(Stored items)
****************

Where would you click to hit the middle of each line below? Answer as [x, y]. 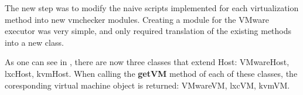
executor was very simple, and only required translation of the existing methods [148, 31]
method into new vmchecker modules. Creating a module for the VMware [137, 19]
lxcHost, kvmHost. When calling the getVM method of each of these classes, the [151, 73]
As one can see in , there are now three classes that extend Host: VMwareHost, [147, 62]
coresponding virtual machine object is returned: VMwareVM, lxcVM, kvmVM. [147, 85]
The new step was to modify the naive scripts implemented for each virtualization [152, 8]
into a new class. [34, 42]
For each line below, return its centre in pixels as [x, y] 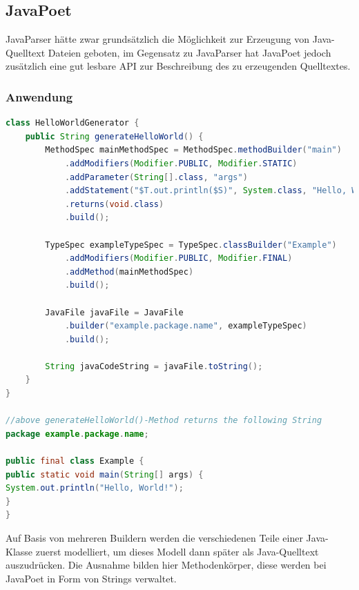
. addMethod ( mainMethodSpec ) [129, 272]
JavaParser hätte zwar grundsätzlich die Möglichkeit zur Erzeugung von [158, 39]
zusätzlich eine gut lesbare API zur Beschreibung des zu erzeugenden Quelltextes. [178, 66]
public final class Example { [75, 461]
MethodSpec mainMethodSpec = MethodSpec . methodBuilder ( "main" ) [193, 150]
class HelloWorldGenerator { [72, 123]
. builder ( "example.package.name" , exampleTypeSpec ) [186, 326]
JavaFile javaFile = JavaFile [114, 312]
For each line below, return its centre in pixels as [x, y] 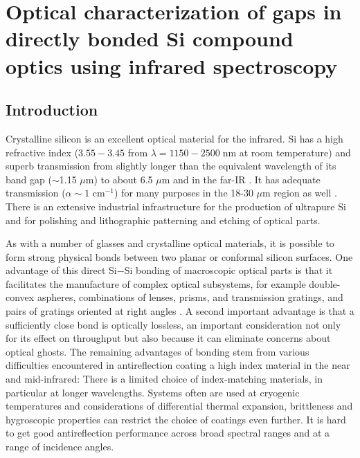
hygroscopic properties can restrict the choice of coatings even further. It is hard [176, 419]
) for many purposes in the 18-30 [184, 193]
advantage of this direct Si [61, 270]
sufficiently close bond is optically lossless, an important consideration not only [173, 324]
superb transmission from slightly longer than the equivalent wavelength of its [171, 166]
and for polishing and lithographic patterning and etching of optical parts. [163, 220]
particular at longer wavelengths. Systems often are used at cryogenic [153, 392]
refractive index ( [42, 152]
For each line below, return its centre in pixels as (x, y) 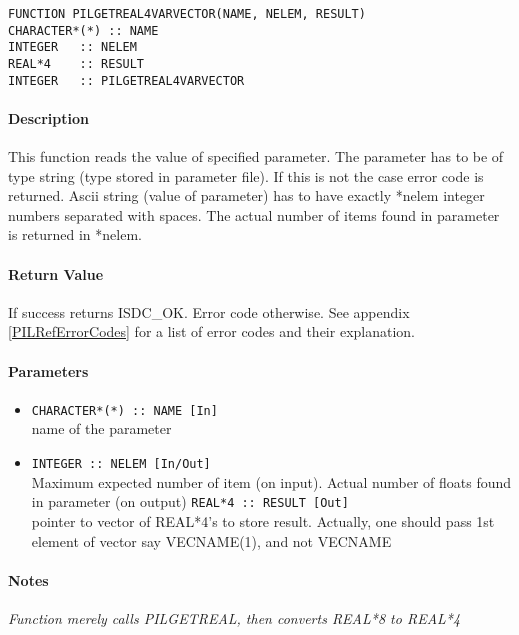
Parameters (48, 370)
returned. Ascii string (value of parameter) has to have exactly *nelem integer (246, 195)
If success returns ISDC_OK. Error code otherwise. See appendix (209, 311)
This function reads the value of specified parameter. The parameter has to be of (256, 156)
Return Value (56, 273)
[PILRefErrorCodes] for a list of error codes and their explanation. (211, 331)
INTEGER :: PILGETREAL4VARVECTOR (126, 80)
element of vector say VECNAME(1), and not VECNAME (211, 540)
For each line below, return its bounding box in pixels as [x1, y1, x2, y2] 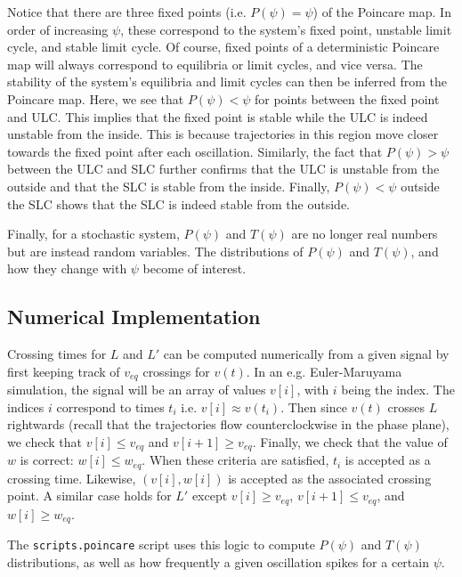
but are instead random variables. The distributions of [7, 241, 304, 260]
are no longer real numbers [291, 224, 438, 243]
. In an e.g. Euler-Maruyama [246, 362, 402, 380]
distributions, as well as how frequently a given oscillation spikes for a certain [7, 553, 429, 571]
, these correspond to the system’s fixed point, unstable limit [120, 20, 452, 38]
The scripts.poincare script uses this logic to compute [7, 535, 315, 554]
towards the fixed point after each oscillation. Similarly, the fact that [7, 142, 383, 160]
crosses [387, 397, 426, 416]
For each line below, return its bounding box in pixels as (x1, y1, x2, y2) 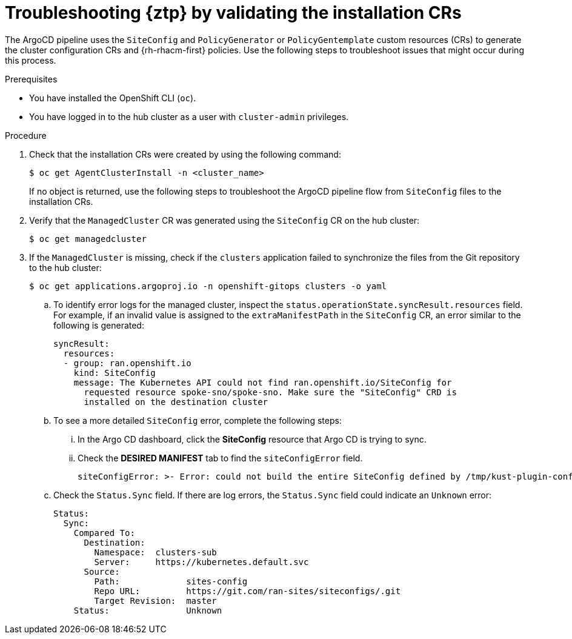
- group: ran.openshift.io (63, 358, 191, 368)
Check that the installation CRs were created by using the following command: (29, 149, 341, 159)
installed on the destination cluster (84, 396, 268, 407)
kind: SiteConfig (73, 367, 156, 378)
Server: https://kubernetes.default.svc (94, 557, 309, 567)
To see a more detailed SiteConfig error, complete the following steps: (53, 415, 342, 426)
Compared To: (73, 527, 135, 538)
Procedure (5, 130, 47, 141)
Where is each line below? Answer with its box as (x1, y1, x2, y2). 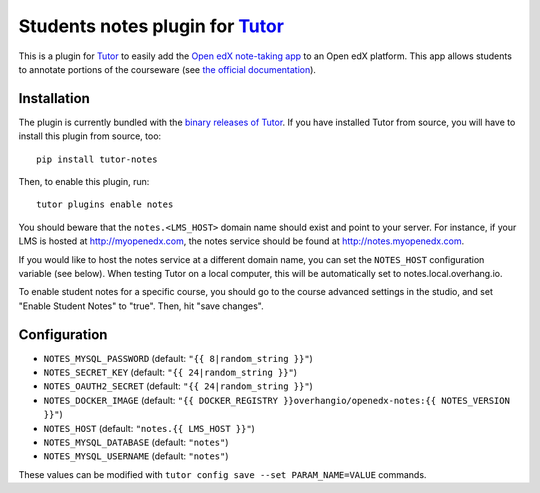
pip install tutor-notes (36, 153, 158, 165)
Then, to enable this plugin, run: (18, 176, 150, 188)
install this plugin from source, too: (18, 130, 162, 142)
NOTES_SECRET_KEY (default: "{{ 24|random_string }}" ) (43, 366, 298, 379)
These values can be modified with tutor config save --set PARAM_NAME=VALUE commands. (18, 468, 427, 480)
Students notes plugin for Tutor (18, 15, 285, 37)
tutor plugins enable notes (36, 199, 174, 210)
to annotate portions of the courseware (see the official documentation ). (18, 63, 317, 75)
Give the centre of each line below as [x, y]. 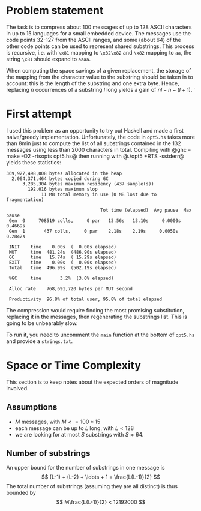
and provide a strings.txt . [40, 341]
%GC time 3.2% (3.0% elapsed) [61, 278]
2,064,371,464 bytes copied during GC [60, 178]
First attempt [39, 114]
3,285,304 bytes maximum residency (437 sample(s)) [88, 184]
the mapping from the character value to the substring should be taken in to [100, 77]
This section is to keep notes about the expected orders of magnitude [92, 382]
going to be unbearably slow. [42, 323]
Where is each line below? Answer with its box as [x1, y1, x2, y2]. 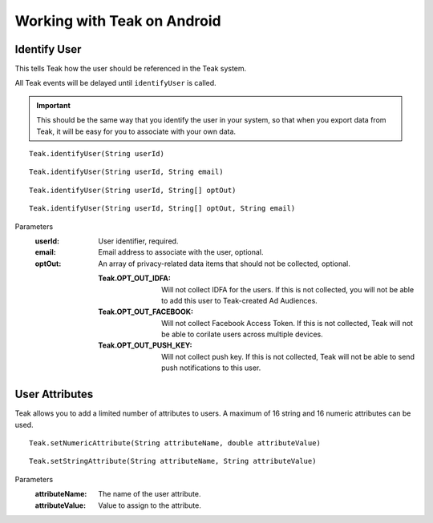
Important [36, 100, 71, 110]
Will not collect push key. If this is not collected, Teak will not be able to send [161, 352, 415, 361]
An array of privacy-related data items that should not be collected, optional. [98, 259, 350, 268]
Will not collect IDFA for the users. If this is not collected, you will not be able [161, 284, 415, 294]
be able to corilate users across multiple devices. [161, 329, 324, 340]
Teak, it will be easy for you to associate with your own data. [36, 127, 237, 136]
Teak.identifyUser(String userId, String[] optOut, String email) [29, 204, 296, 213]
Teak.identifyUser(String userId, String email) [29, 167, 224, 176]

****************

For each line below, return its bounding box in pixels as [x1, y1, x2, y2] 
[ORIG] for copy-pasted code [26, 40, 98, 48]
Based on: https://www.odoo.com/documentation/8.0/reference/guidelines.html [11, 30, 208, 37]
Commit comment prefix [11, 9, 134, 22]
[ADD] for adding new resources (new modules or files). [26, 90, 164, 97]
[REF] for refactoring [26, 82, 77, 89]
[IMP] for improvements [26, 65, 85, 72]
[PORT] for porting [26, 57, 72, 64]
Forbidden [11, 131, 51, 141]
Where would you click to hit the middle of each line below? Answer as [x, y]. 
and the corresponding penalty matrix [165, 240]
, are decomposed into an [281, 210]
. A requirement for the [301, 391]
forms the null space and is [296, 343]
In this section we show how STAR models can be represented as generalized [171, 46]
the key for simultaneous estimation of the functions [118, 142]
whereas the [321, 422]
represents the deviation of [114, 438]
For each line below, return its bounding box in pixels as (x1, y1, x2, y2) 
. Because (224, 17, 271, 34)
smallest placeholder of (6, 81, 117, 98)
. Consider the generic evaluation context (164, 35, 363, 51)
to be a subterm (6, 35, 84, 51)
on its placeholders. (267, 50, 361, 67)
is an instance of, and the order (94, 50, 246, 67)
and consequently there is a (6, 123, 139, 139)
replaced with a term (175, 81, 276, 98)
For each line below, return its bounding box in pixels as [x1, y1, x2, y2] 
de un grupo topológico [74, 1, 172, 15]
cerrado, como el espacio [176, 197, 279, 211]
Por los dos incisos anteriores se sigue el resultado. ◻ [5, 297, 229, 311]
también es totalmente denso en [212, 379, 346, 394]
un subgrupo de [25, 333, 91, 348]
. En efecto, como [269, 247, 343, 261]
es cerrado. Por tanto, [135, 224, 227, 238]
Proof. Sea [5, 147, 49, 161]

****************

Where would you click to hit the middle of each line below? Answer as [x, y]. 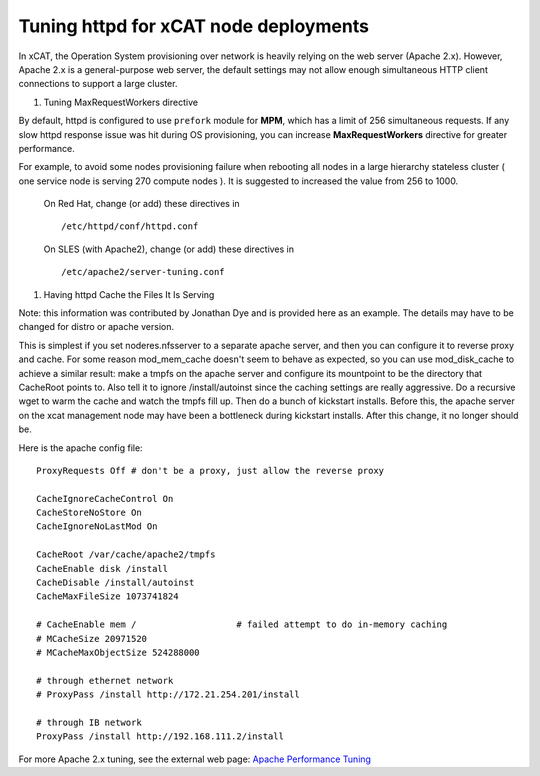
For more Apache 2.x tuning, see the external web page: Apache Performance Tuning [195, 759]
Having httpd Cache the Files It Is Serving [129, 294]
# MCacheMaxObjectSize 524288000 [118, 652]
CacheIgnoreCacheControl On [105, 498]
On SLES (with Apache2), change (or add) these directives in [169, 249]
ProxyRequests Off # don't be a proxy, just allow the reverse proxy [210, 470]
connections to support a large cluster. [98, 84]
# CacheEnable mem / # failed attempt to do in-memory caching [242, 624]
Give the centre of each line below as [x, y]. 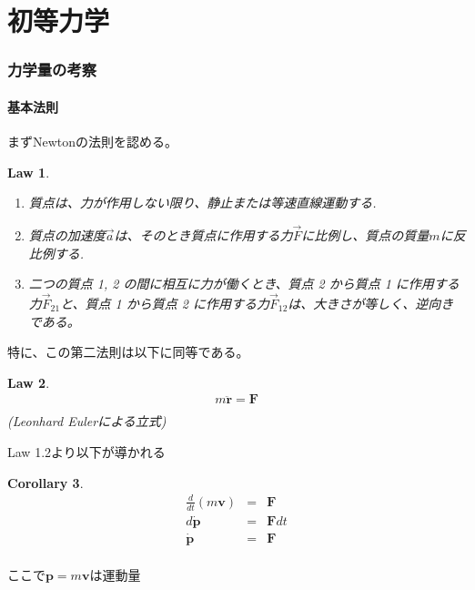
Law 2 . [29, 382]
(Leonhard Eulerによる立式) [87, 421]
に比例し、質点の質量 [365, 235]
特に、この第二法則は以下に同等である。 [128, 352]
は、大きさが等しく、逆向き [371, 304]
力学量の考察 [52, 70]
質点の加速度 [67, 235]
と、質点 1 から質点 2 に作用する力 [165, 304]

****************

GOAL OF THE EXERCISE:
Your answer should be the lines of the records that hold the string "identifyUser".

SOLVED EXERCISE:
Teak.identifyUser(String userId, String[] optOut, String email) [29, 204, 296, 213]
Teak.identifyUser(String userId, String email) [29, 167, 224, 176]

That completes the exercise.